- Exercise directions
Search the entries below for "c/lightn.c (23, 308)". Give that line and all the lines after it again, exactly, through the last, without pictures.

++++ Data extract

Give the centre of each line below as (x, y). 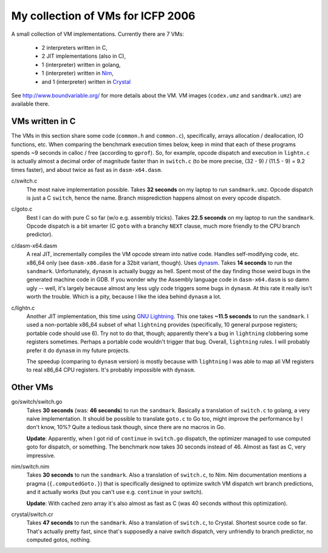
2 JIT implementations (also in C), (84, 56)
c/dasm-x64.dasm (34, 245)
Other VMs (32, 388)
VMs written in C (43, 121)
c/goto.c (22, 209)
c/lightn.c (23, 308)
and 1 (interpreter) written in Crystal (86, 81)
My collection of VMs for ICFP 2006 (103, 16)
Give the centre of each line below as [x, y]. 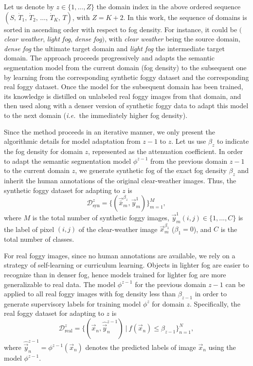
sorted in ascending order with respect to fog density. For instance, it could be [121, 29]
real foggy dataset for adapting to [54, 313]
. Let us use [189, 141]
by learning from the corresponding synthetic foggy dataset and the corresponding [126, 77]
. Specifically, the [215, 303]
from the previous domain [189, 161]
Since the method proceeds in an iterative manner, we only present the [109, 131]
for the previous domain [171, 284]
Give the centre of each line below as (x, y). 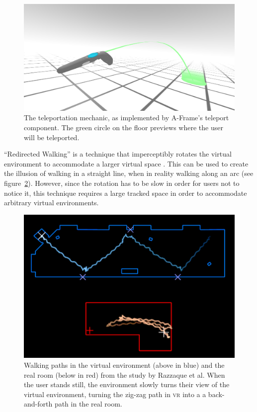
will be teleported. (52, 137)
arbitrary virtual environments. (51, 203)
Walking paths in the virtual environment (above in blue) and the (124, 365)
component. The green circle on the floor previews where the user (124, 127)
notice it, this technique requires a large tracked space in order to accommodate (126, 193)
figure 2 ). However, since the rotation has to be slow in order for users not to (122, 183)
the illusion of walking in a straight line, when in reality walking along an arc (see (129, 173)
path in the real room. (88, 404)

++++++++

- Exercise result
c/lightn.c (23, 308)
and 1 (interpreter) written in Crystal (86, 81)
My collection of VMs for ICFP 2006 (103, 16)
Give the centre of each line below as [x, y]. 
sorted in ascending order with respect to fog density. For instance, it could be [121, 29]
real foggy dataset for adapting to [54, 313]
. Let us use [189, 141]
by learning from the corresponding synthetic foggy dataset and the corresponding [126, 77]
. Specifically, the [215, 303]
from the previous domain [189, 161]
Since the method proceeds in an iterative manner, we only present the [109, 131]
for the previous domain [171, 284]
Give the centre of each line below as (x, y). 
will be teleported. (52, 137)
arbitrary virtual environments. (51, 203)
Walking paths in the virtual environment (above in blue) and the (124, 365)
component. The green circle on the floor previews where the user (124, 127)
notice it, this technique requires a large tracked space in order to accommodate (126, 193)
figure 2 ). However, since the rotation has to be slow in order for users not to (122, 183)
the illusion of walking in a straight line, when in reality walking along an arc (see (129, 173)
path in the real room. (88, 404)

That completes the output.